- [Exercise details]
What you return should be the entries, unchanged, without their pictures.

Saved entries:

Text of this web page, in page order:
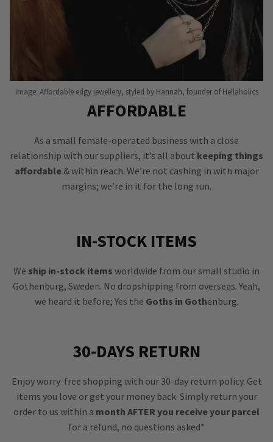
Image: Affordable edgy jewellery, styled by Hannah, founder of Hellaholics
AFFORDABLE
As a small female-operated business with a close
relationship with our suppliers, it’s all about keeping things
affordable& within reach. We’re not cashing in with major
margins; we’re in it for the long run.
IN-STOCK ITEMS
We ship in-stock items worldwide from our small studio in
Gothenburg, Sweden. No dropshipping from overseas. Yeah,
we heard it before; Yes the Goths in Gothenburg.
30-DAYS RETURN
Enjoy worry-free shopping with our 30-day return policy. Get
items you love or get your money back. Simply return your
order to us within a month AFTER you receive your parcel
for a refund, no questions asked*

- [Exercise answer]
Text of this web page, in page order:
Image: Affordable edgy jewellery, styled by Hannah, founder of Hellaholics
AFFORDABLE
As a small female-operated business with a close
relationship with our suppliers, it’s all about keeping things
affordable& within reach. We’re not cashing in with major
margins; we’re in it for the long run.
IN-STOCK ITEMS
We ship in-stock items worldwide from our small studio in
Gothenburg, Sweden. No dropshipping from overseas. Yeah,
we heard it before; Yes the Goths in Gothenburg.
30-DAYS RETURN
Enjoy worry-free shopping with our 30-day return policy. Get
items you love or get your money back. Simply return your
order to us within a month AFTER you receive your parcel
for a refund, no questions asked*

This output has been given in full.